[GIVEN INFORMATION — start]
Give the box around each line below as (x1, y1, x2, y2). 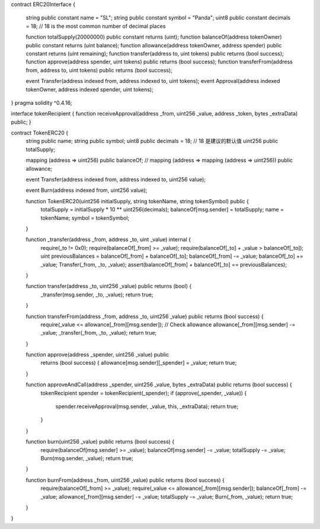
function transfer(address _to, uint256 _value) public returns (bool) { (25, 283, 192, 290)
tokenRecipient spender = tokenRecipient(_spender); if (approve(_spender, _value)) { (40, 389, 247, 396)
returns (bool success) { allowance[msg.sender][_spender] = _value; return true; (40, 359, 237, 367)
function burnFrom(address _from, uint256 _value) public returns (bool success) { (25, 476, 225, 483)
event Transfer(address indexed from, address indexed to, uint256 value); (25, 176, 206, 183)
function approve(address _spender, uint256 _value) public (25, 351, 169, 358)
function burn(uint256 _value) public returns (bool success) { (25, 438, 175, 445)
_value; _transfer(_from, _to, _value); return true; (40, 329, 157, 336)
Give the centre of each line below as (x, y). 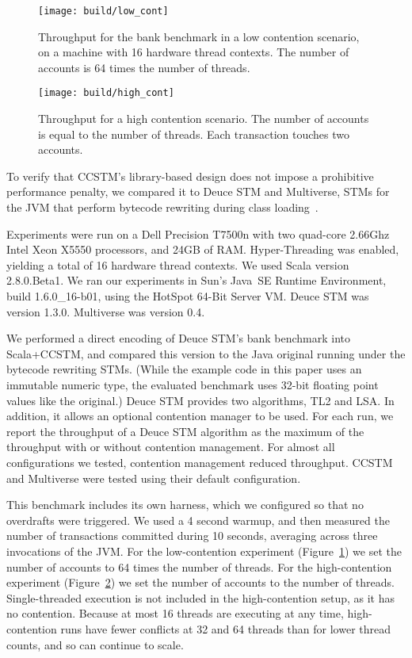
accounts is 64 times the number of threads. (144, 67)
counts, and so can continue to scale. (95, 644)
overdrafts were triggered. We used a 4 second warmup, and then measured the (198, 520)
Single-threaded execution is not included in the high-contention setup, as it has (200, 597)
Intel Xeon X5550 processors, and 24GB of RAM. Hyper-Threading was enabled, (203, 249)
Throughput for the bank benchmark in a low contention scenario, (199, 36)
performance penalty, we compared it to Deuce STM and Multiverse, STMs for (198, 191)
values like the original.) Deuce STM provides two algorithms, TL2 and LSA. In (200, 400)
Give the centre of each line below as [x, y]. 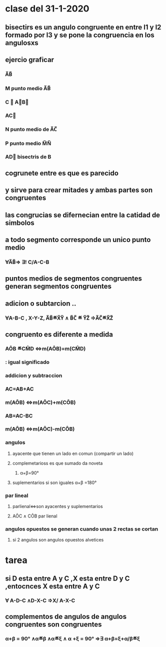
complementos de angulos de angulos [66, 617]
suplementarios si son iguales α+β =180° [54, 482]
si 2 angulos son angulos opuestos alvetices [58, 540]
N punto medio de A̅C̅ [31, 129]
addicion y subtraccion [34, 375]
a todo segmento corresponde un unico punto [78, 240]
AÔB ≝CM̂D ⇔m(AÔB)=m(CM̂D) [45, 348]
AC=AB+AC [19, 389]
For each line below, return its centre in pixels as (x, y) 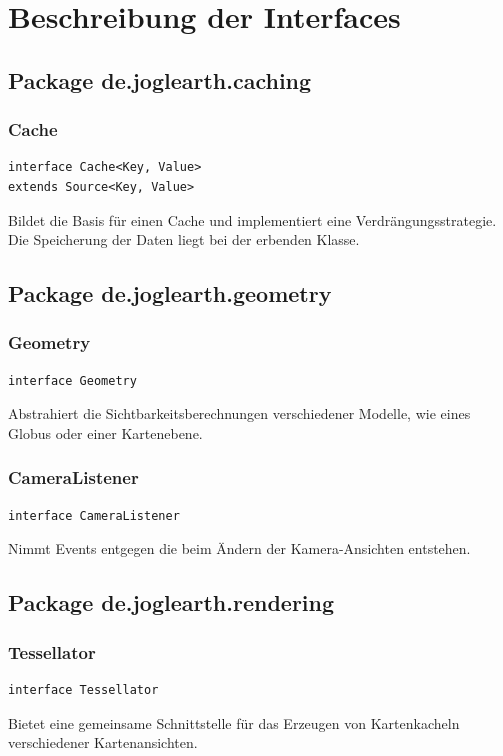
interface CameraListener (94, 515)
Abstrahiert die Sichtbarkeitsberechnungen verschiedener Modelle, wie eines (239, 413)
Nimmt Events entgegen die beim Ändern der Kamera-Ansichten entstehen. (239, 548)
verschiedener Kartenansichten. (103, 742)
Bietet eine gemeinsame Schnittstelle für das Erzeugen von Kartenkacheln (234, 722)
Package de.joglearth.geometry (170, 293)
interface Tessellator (83, 689)
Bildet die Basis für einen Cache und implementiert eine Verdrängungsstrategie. (252, 219)
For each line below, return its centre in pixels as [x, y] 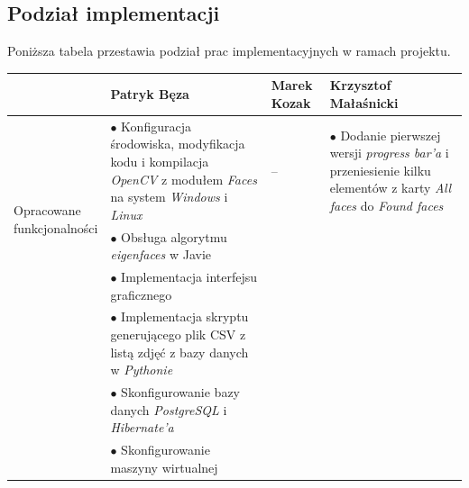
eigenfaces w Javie [161, 254]
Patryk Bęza [150, 94]
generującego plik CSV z [178, 334]
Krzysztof [360, 85]
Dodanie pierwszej [391, 135]
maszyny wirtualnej [164, 467]
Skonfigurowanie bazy [180, 392]
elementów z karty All [391, 188]
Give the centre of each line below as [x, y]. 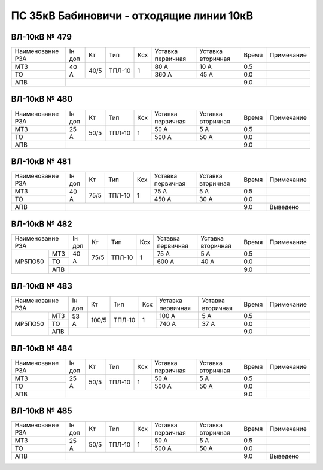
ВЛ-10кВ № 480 [42, 99]
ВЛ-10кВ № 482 [42, 224]
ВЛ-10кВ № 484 [42, 348]
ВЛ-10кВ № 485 [42, 411]
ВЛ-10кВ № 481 [41, 161]
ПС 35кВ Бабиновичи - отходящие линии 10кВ [132, 16]
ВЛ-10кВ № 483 [42, 286]
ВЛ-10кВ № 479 [41, 37]
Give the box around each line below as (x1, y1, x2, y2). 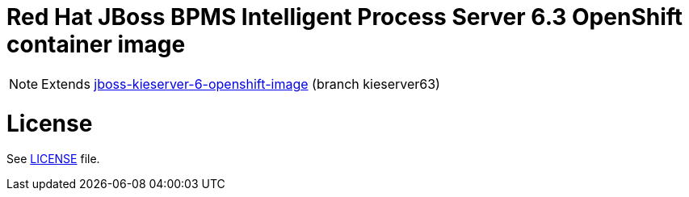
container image (6, 31, 186, 58)
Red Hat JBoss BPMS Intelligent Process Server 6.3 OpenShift (6, 3, 683, 31)
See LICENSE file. (6, 152, 100, 166)
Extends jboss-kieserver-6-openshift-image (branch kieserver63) (41, 75, 440, 92)
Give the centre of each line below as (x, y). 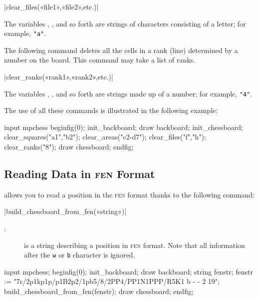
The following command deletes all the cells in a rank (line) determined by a (121, 50)
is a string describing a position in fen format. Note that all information (134, 245)
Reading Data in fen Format (80, 174)
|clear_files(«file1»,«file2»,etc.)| (51, 6)
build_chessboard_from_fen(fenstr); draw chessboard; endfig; (99, 291)
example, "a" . (25, 33)
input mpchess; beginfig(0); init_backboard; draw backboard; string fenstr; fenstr (129, 271)
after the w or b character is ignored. (80, 255)
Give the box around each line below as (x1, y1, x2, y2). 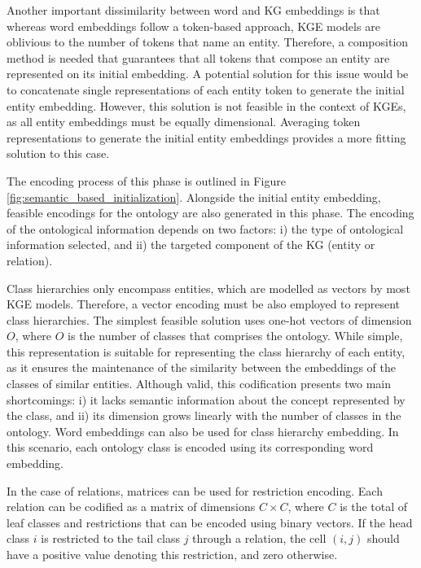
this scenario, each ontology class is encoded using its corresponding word (7, 439, 374, 456)
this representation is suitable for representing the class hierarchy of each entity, (7, 343, 406, 360)
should (366, 530, 400, 547)
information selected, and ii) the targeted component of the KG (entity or (7, 236, 375, 253)
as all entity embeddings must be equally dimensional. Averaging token (7, 113, 361, 130)
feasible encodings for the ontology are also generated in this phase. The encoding (7, 204, 414, 221)
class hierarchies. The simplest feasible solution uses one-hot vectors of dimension (7, 311, 412, 328)
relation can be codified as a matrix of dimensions (7, 498, 256, 515)
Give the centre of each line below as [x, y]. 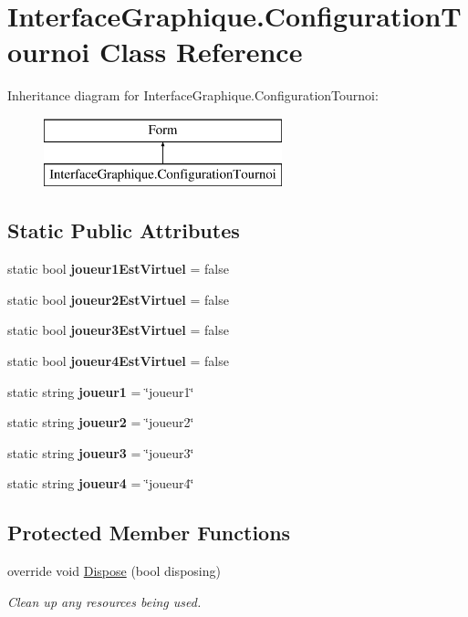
[GIVEN INFORMATION — finish]
■ **TASK STATEMENT**:
The copy must begin at the line containing "as all entity" and end at the last line of the data above, with every line retyped exactly and no pictures included.

■ **EXERCISE RESPONSE**:
as all entity embeddings must be equally dimensional. Averaging token (7, 113, 361, 130)
feasible encodings for the ontology are also generated in this phase. The encoding (7, 204, 414, 221)
class hierarchies. The simplest feasible solution uses one-hot vectors of dimension (7, 311, 412, 328)
relation can be codified as a matrix of dimensions (7, 498, 256, 515)
Give the centre of each line below as [x, y]. 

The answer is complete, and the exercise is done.